> _What is required_
Within the listing below, give again exactly the lines between the one containing "Pesticides in" and the one containing "immediately understand.", inclusive, pictures left aside.

> _Entries provided_
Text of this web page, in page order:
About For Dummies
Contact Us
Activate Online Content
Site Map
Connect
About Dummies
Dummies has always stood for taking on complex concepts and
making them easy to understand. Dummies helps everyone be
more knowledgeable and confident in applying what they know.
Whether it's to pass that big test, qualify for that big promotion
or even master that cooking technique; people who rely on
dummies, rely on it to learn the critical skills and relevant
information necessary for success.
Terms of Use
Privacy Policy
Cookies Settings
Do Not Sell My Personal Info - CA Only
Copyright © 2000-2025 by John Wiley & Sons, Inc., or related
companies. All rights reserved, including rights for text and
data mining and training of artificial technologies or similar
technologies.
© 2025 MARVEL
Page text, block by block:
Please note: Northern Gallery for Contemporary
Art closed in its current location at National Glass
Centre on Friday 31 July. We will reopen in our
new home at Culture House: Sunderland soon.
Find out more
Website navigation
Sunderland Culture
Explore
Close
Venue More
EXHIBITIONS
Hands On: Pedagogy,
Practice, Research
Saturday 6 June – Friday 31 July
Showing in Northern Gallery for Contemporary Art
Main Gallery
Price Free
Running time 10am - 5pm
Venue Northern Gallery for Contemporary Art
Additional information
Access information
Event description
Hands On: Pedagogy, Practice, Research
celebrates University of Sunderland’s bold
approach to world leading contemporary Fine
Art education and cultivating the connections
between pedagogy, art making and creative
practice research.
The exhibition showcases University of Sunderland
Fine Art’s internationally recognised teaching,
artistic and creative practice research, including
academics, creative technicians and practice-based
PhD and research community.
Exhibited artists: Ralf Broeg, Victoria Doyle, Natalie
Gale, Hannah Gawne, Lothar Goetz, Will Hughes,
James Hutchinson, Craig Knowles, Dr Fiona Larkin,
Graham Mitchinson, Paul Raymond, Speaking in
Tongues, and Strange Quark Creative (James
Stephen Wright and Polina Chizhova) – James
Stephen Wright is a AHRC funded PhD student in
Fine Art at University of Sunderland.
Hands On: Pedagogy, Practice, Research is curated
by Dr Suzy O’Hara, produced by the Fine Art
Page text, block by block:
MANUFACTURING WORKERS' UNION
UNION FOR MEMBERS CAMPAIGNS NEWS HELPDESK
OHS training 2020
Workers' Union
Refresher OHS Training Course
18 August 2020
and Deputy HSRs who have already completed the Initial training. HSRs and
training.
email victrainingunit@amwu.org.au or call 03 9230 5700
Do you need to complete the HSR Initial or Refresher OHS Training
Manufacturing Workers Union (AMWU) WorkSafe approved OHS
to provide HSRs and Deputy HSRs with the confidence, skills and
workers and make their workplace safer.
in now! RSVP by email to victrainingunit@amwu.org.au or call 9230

--

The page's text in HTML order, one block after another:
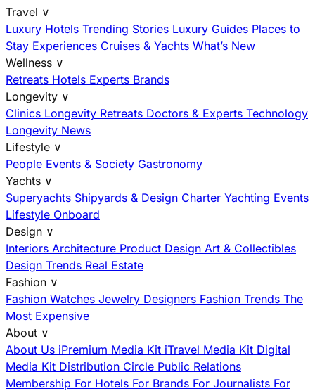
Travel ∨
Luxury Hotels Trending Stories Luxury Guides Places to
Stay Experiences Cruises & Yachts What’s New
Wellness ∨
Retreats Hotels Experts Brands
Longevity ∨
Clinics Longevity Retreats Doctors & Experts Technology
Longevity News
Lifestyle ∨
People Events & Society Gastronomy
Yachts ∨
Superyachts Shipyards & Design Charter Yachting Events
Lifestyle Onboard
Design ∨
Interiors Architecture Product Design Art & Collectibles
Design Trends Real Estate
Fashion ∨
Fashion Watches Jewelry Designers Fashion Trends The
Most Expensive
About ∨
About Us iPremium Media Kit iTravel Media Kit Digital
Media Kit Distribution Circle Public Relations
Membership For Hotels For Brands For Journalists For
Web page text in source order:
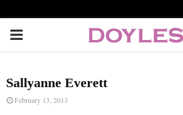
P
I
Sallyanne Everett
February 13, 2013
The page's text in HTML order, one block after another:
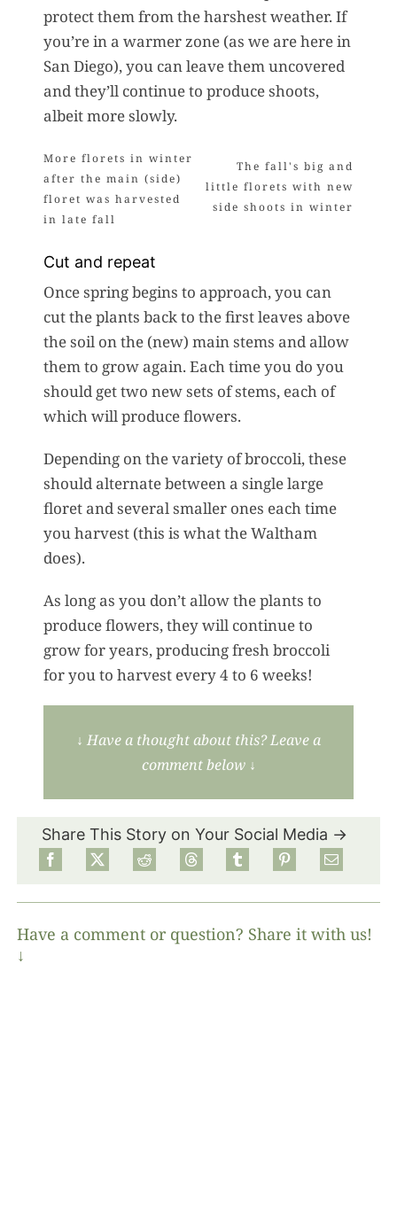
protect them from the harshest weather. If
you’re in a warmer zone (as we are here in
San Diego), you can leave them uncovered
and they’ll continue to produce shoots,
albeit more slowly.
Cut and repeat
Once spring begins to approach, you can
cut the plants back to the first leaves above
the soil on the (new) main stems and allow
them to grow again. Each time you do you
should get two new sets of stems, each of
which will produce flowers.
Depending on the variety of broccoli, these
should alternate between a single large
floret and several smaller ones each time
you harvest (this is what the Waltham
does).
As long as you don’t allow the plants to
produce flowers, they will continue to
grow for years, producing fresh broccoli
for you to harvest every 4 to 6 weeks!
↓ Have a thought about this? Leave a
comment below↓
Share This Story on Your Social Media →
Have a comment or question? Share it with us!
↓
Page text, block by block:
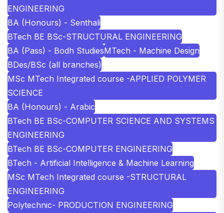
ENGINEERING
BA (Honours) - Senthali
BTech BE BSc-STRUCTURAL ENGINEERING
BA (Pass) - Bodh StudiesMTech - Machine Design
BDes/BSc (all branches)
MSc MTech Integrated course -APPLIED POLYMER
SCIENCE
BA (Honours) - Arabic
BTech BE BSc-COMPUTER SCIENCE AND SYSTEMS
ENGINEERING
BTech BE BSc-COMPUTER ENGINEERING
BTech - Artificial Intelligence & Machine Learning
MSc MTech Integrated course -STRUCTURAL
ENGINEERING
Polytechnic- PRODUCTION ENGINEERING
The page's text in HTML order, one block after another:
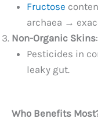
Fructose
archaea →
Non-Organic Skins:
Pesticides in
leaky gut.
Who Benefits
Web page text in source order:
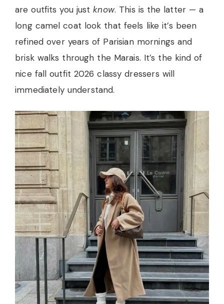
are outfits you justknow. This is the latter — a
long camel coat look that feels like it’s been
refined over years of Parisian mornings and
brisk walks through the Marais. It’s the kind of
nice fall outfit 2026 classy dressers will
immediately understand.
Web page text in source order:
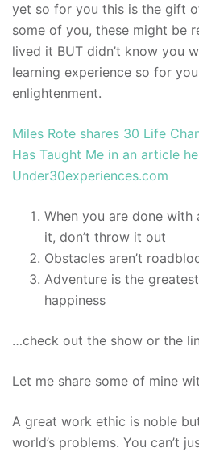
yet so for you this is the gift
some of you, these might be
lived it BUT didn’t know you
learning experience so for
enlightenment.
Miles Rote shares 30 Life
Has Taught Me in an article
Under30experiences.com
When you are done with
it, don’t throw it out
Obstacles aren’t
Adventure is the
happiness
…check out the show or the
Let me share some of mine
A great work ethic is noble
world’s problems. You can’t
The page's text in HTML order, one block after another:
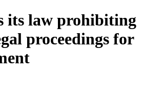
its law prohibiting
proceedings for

> _Response box_
Pesticides in
leaky gut.
Who Benefits
Web page text in source order:
are outfits you justknow. This is the latter — a
long camel coat look that feels like it’s been
refined over years of Parisian mornings and
brisk walks through the Marais. It’s the kind of
nice fall outfit 2026 classy dressers will
immediately understand.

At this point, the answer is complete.